Prefix Matching: Trie-Based Lookup

Efficient prefix matching requires more than simple hash comparison. Token sequences form a natural trie structure where common prefixes share nodes. The cache builds a token-level trie where each node stores a pointer to its KV state snapshot.

On lookup, the system traverses the trie with incoming tokens, identifying the longest matching prefix. If the match covers 400 of 520 input tokens, the cache returns the KV state at that node, and prefill processes only the remaining 120 tokens.
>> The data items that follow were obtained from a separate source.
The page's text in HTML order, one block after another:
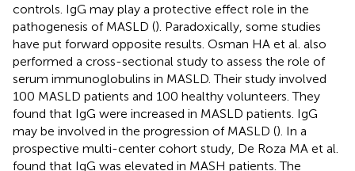
controls. IgG may play a protective effect role in the
pathogenesis of MASLD (). Paradoxically, some studies
have put forward opposite results. Osman HA et al. also
performed a cross-sectional study to assess the role of
serum immunoglobulins in MASLD. Their study involved
100 MASLD patients and 100 healthy volunteers. They
found that IgG were increased in MASLD patients. IgG
may be involved in the progression of MASLD (). In a
prospective multi-center cohort study, De Roza MA et al.
found that IgG was elevated in MASH patients. The
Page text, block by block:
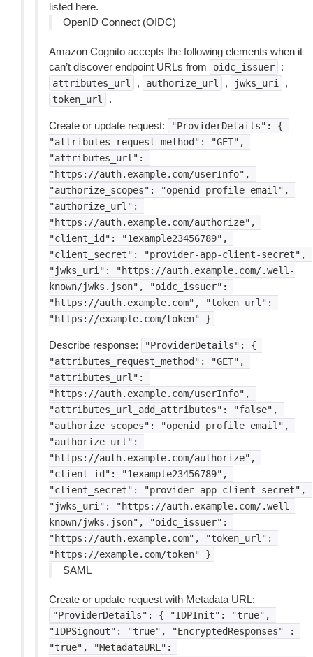
listed here.
OpenID Connect (OIDC)
Amazon Cognito accepts the following elements when it
can’t discover endpoint URLs from
oidc_issuer :
attributes_url , authorize_url , jwks_uri ,
token_url .
Create or update request: "ProviderDetails":
{
"attributes_request_method":
"GET",
"attributes_url":
"https://auth.example.com/userInfo",
"authorize_scopes":
"openid profile email",
"authorize_url":
"https://auth.example.com/authorize",
"client_id":
"1example23456789",
"client_secret":
"provider-app-client-secret",
"jwks_uri":
"https://auth.example.com/.well-
known/jwks.json",
"oidc_issuer":
"https://auth.example.com",
"token_url":
"https://example.com/token"
}
Describe response: "ProviderDetails":
{
"attributes_request_method":
"GET",
"attributes_url":
"https://auth.example.com/userInfo",
"attributes_url_add_attributes":
"false",
"authorize_scopes":
"openid profile email",
"authorize_url":
"https://auth.example.com/authorize",
"client_id":
"1example23456789",
"client_secret":
"provider-app-client-secret",
"jwks_uri":
"https://auth.example.com/.well-
known/jwks.json",
"oidc_issuer":
"https://auth.example.com",
"token_url":
"https://example.com/token"
}
SAML
Create or update request with Metadata URL:
"ProviderDetails": { "IDPInit":
"true",
"IDPSignout":
"true", "EncryptedResponses"
:
"true",
"MetadataURL":
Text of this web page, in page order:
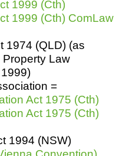
1999 (Cth)
1999 (Cth) ComLaw
1974 (QLD) (as
Law
=
Act 1975 (Cth)
Act 1975 (Cth)
1994 (NSW)
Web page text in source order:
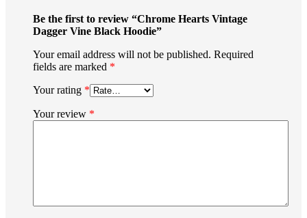
Be the first to review “Chrome Hearts Vintage
Dagger Vine Black Hoodie”
Your email address will not be published. Required
fields are marked *
Your rating *
Your review *
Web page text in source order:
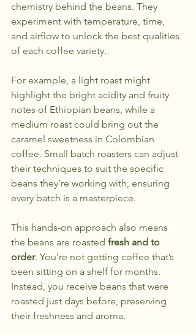
chemistry behind the beans. They
experiment with temperature, time,
and airflow to unlock the best qualities
of each coffee variety.
For example, a light roast might
highlight the bright acidity and fruity
notes of Ethiopian beans, while a
medium roast could bring out the
caramel sweetness in Colombian
coffee. Small batch roasters can adjust
their techniques to suit the specific
beans they’re working with, ensuring
every batch is a masterpiece.
This hands-on approach also means
the beans are roasted fresh and to
order. You’re not getting coffee that’s
been sitting on a shelf for months.
Instead, you receive beans that were
roasted just days before, preserving
their freshness and aroma.
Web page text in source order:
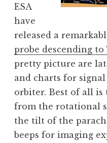
d
o
n
ESA
have
released a
probe descending
pretty picture are
and charts for
orbiter. Best of all is
from the rotational
the tilt of the
beeps for imaging
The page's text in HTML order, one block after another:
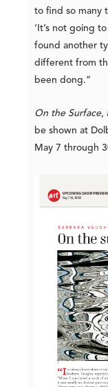
to find so many
‘It’s not going
found another
different from
been dong.”
On the Surface,
be shown at
May 7 through
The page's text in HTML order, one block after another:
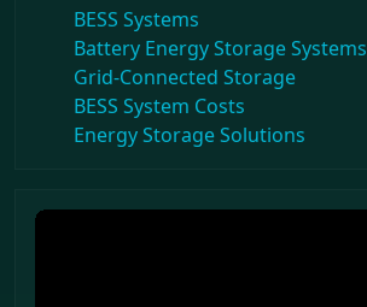
BESS Systems
Battery Energy Storage Systems
Grid-Connected Storage
BESS System Costs
Energy Storage Solutions
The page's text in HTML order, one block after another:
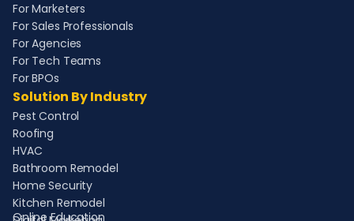
For Marketers
For Sales Professionals
For Agencies
For Tech Teams
For BPOs
Solution By Industry
Pest Control
Roofing
HVAC
Bathroom Remodel
Home Security
Kitchen Remodel
Online Education
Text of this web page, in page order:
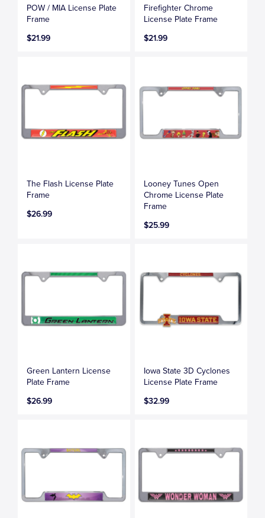
POW / MIA License Plate
Frame
$21.99
Firefighter Chrome
License Plate Frame
$21.99
The Flash License Plate
Frame
$26.99
Looney Tunes Open
Chrome License Plate
Frame
$25.99
Green Lantern License
Plate Frame
$26.99
Iowa State 3D Cyclones
License Plate Frame
$32.99
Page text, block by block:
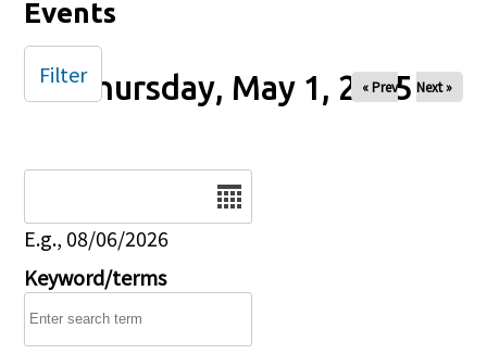
Events
Thursday, May 1, 2025
« Prev Next »
E.g., 08/06/2026
Keyword/terms
Filter
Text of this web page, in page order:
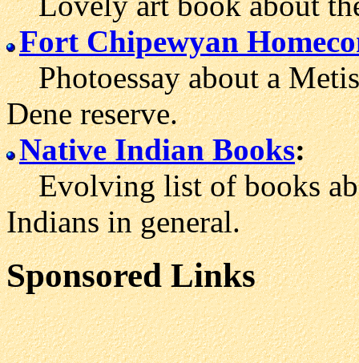
Fort Chipewyan
Photoessay about a
Dene reserve.
Native Indian Books:
Evolving list of books
Indians in general.
Sponsored Links
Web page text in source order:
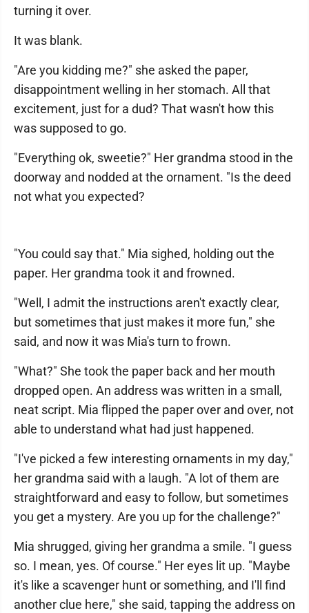
turning it over.
It was blank.
"Are you kidding me?" she asked the paper,
disappointment welling in her stomach. All that
excitement, just for a dud? That wasn't how this
was supposed to go.
"Everything ok, sweetie?" Her grandma stood in the
doorway and nodded at the ornament. "Is the deed
not what you expected?
"You could say that." Mia sighed, holding out the
paper. Her grandma took it and frowned.
"Well, I admit the instructions aren't exactly clear,
but sometimes that just makes it more fun," she
said, and now it was Mia's turn to frown.
"What?" She took the paper back and her mouth
dropped open. An address was written in a small,
neat script. Mia flipped the paper over and over, not
able to understand what had just happened.
"I've picked a few interesting ornaments in my day,"
her grandma said with a laugh. "A lot of them are
straightforward and easy to follow, but sometimes
you get a mystery. Are you up for the challenge?"
Mia shrugged, giving her grandma a smile. "I guess
so. I mean, yes. Of course." Her eyes lit up. "Maybe
it's like a scavenger hunt or something, and I'll find
another clue here," she said, tapping the address on
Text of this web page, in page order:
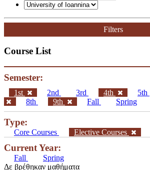
Filters
Course List
Semester:
1st 2nd 3rd 4th 5th
8th
9th Fall Spring
Type:
Core Courses Elective Courses
Current Year:
Fall
Spring
Δε βρέθηκαν μαθήματα
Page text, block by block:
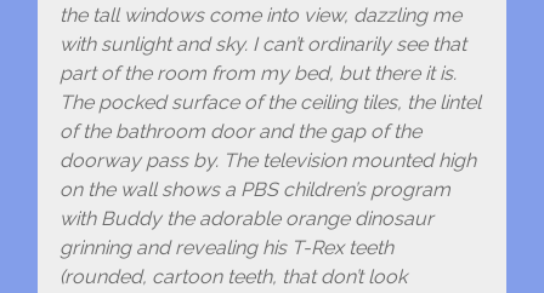
the tall windows come into view, dazzling me
with sunlight and sky. I can’t ordinarily see that
part of the room from my bed, but there it is.
The pocked surface of the ceiling tiles, the lintel
of the bathroom door and the gap of the
doorway pass by. The television mounted high
on the wall shows a PBS children’s program
with Buddy the adorable orange dinosaur
grinning and revealing his T-Rex teeth
(rounded, cartoon teeth, that don’t look
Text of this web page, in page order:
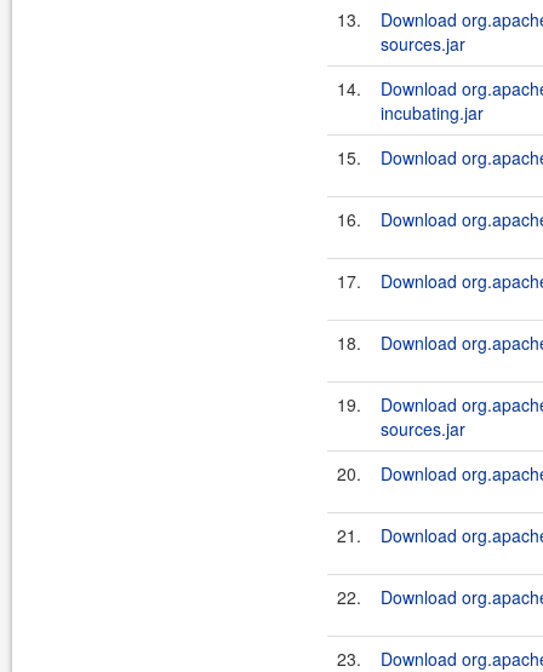
13.
Download
sources.jar
14.
Download
incubating.jar
15.
Download
16. Download
17. Download
18. Download
19.
Download
sources.jar
20.
Download
21. Download
22. Download
23. Download

This partial hit still delivers 70-75% of the full cache benefit.

Trie depth matters for performance. A shallow trie (depth 3-5) reduces lookup overhead but misses fine-grained reuse. Deep tries (depth 15-20) capture more sharing but increase traversal cost. Empirical testing across conversational and document-grounded workloads suggests depth 8-12 provides optimal balance, with P99 lookup latency under 2ms.

Concurrent Access Patterns

Mobile apps rarely run multiple inference sessions simultaneously, but background pre-warming complicates cache access. When the app anticipates a user interaction (e.g., opening a chat screen), it may pre-fill cache entries in a background thread. Concurrent reads are safe with immutable KV snapshots, but writes require coordination.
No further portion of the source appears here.